What you have to do:
With the images removed, transcribe the listing that follows exactly.

Recorded information:
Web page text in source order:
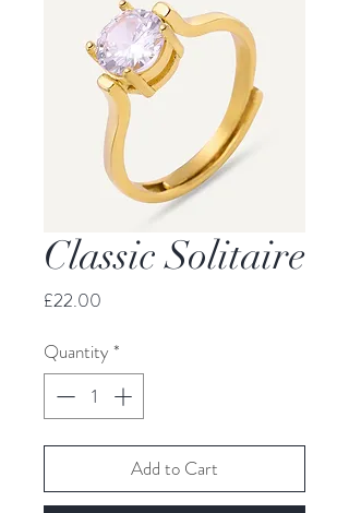
Classic Solitaire
£22.00
Quantity *
Add to Cart
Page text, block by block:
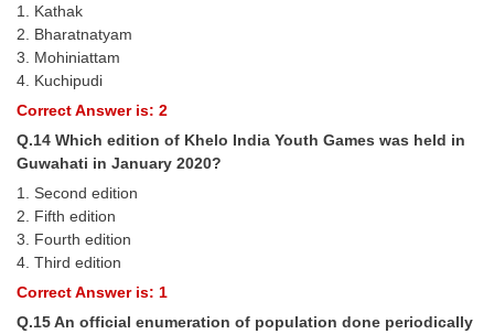
1. Kathak
2. Bharatnatyam
3. Mohiniattam
4. Kuchipudi
Correct Answer is: 2
Q.14 Which edition of Khelo India Youth Games was held in
Guwahati in January 2020?
1. Second edition
2. Fifth edition
3. Fourth edition
4. Third edition
Correct Answer is: 1
Q.15 An official enumeration of population done periodically
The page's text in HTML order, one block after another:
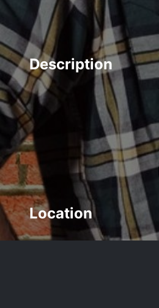
Description
Location
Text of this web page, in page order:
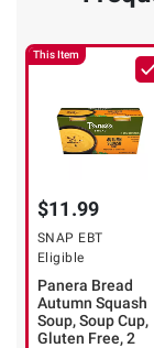
This Item
$11.99
SNAP EBT
Eligible
Panera Bread
Autumn Squash
Soup, Soup Cup,
Gluten Free, 2
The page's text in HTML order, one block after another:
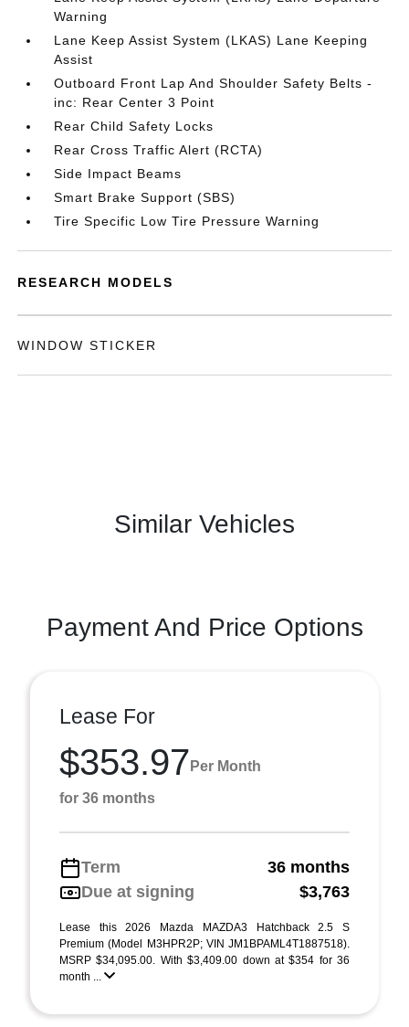
Warning
Lane Keep Assist System (LKAS) Lane Keeping
Assist
Outboard Front Lap And Shoulder Safety Belts -
inc: Rear Center 3 Point
Rear Child Safety Locks
Rear Cross Traffic Alert (RCTA)
Side Impact Beams
Smart Brake Support (SBS)
Tire Specific Low Tire Pressure Warning
RESEARCH MODELS
WINDOW STICKER
Similar Vehicles
Payment And Price Options
Lease For
$353.97 Per Month
for 36 months
Term
36 months
Due at signing
$3,763
Lease this 2026 Mazda MAZDA3 Hatchback 2.5 S
Premium (Model M3HPR2P; VIN JM1BPAML4T1887518).
MSRP $34,095.00. With $3,409.00 down at $354 for 36
month ...
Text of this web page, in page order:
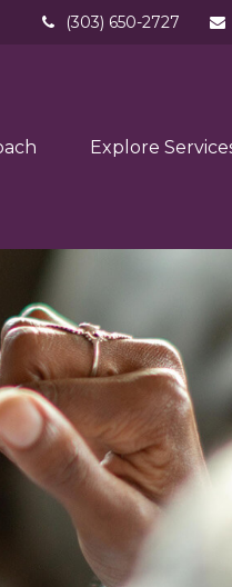
(303) 650-2727
Explore
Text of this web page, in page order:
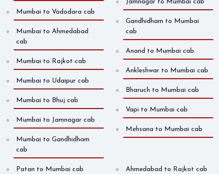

Answer to the problem:
Web page text in source order:
Classic Solitaire
£22.00
Quantity *
Add to Cart
Page text, block by block:
1. Kathak
2. Bharatnatyam
3. Mohiniattam
4. Kuchipudi
Correct Answer is: 2
Q.14 Which edition of Khelo India Youth Games was held in
Guwahati in January 2020?
1. Second edition
2. Fifth edition
3. Fourth edition
4. Third edition
Correct Answer is: 1
Q.15 An official enumeration of population done periodically
The page's text in HTML order, one block after another:
Description
Location
Text of this web page, in page order:
This Item
$11.99
SNAP EBT
Eligible
Panera Bread
Autumn Squash
Soup, Soup Cup,
Gluten Free, 2
The page's text in HTML order, one block after another:
Warning
Lane Keep Assist System (LKAS) Lane Keeping
Assist
Outboard Front Lap And Shoulder Safety Belts -
inc: Rear Center 3 Point
Rear Child Safety Locks
Rear Cross Traffic Alert (RCTA)
Side Impact Beams
Smart Brake Support (SBS)
Tire Specific Low Tire Pressure Warning
RESEARCH MODELS
WINDOW STICKER
Similar Vehicles
Payment And Price Options
Lease For
$353.97 Per Month
for 36 months
Term
36 months
Due at signing
$3,763
Lease this 2026 Mazda MAZDA3 Hatchback 2.5 S
Premium (Model M3HPR2P; VIN JM1BPAML4T1887518).
MSRP $34,095.00. With $3,409.00 down at $354 for 36
month ...
Text of this web page, in page order:
(303) 650-2727
Explore
Text of this web page, in page order:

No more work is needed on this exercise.